Department of Orthopaedics, Shanghai Jiao Tong University Affiliated Sixth People's Hospital, Shanghai Jiao Tong University, Shanghai 200233, China.
State Key Laboratory of High Performance Ceramics and Superfine Microstructure, Shanghai Institute of Ceramics, Chinese Academy of Sciences, Shanghai 200050, China.
Nanoscale. 2017 Jan 5;9(2):875-892. doi: 10.1039/c6nr07729c.
Biomaterial-related bacterial infections cause patient suffering, mortality and extended periods of hospitalization, imposing a substantial burden on medical systems. In this context, understanding of nanomaterials-bacteria-cells interactions is of both fundamental and clinical significance. Herein, nano-MgF films were deposited on titanium substrate via magnetron sputtering. Using this platform, the antibacterial behavior and mechanism of the nano-MgF films were investigated in vitro and in vivo. It was found that, for S. aureus (CA-MRSA, USA300) and S. epidermidis (RP62A), the nano-MgF films possessed excellent anti-biofilm activity, but poor anti-planktonic bacteria activity in vitro. Nevertheless, both the traditional SD rat osteomyelitis model and the novel stably luminescent mouse infection model demonstrated that nano-MgF films exerted superior anti-infection effect in vivo, which cannot be completely explained by the antibacterial activity of the nanomaterial itself. Further, using polymorphonuclear leukocytes (PMNs), the critical immune cells of innate immunity, a complementary investigation of MgF-bacteria-PMNs co-culturing revealed that the nano-MgF films improved the antibacterial effect of PMNs through enhancing their phagocytosis and stability. To our knowledge, this is the first time of exploring the antimicrobial mechanism of nano-MgF from the perspective of innate immunity both in vitro and in vivo. Based on the research results, a plausible mechanism is put forward for the predominant antibacterial effect of nano-MgFin vivo, which may originate from the indirect immune enhancement effect of nano-MgF films. In summary, this study of surface antibacterial design using MgF nanolayer is a meaningful attempt, which can promote the host innate immune response to bacterial pathogens. This may give us a new understanding towards the antibacterial behavior and mechanism of nano-MgF films and pave the way towards their clinical applications.

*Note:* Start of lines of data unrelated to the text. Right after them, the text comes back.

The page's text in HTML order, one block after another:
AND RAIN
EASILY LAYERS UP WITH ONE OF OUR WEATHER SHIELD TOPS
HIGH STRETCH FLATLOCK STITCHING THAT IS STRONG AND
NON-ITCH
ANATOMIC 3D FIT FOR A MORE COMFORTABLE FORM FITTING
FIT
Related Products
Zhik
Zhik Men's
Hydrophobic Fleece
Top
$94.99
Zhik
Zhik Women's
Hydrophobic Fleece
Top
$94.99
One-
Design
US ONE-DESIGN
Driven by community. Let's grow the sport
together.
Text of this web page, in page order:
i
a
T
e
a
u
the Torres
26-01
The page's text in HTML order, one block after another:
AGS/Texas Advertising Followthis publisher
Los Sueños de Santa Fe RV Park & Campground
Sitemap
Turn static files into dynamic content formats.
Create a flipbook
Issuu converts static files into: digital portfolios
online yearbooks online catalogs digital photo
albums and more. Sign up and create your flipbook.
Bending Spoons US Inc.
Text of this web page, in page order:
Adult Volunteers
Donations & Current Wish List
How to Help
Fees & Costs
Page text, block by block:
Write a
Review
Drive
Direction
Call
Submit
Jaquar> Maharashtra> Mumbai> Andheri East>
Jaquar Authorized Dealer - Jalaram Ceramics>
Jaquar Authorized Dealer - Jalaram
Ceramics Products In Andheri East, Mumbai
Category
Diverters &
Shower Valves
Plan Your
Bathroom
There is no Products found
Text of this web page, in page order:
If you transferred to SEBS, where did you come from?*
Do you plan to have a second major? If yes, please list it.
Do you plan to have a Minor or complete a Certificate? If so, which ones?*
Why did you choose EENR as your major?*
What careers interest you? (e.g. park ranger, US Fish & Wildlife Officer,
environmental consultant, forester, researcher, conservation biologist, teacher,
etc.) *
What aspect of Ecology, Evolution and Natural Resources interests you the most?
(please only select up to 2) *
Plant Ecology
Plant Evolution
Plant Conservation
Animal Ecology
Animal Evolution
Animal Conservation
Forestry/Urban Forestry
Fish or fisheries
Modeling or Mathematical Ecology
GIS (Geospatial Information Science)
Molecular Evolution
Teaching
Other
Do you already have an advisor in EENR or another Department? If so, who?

生物材料相关的细菌感染会导致患者痛苦、死亡和延长住院时间,给医疗系统带来巨大负担。在这种情况下,纳米材料-细菌-细胞相互作用的理解具有基础和临床意义。在此,通过磁控溅射在钛基底上沉积了纳米 MgF 薄膜。利用该平台,体外和体内研究了纳米 MgF 薄膜的抗菌行为和机制。结果发现,对于金黄色葡萄球菌(CA-MRSA,美国 300 型)和表皮葡萄球菌(RP62A),纳米 MgF 薄膜具有优异的抗生物膜活性,但体外抗浮游菌活性差。然而,传统的 SD 大鼠骨髓炎模型和新型稳定发光的小鼠感染模型均表明,纳米 MgF 薄膜在体内具有优异的抗感染效果,这不能完全用纳米材料本身的抗菌活性来解释。此外,利用多形核白细胞(PMN)作为先天免疫的关键免疫细胞,对 MgF-细菌-PMN 共培养进行了补充研究,结果表明纳米 MgF 薄膜通过增强 PMN 的吞噬作用和稳定性来提高其抗菌效果。据我们所知,这是首次从先天免疫的角度,在体外和体内探索纳米 MgF 的抗菌机制。基于研究结果,提出了一个合理的机制来解释纳米 MgF 在体内的主要抗菌作用,这可能源于纳米 MgF 薄膜的间接免疫增强作用。总之,这项使用 MgF 纳米层进行表面抗菌设计的研究是一次有意义的尝试,可以促进宿主对细菌病原体的先天免疫反应。这可能为我们提供一个新的认识,即纳米 MgF 薄膜的抗菌行为和机制,并为其临床应用铺平道路。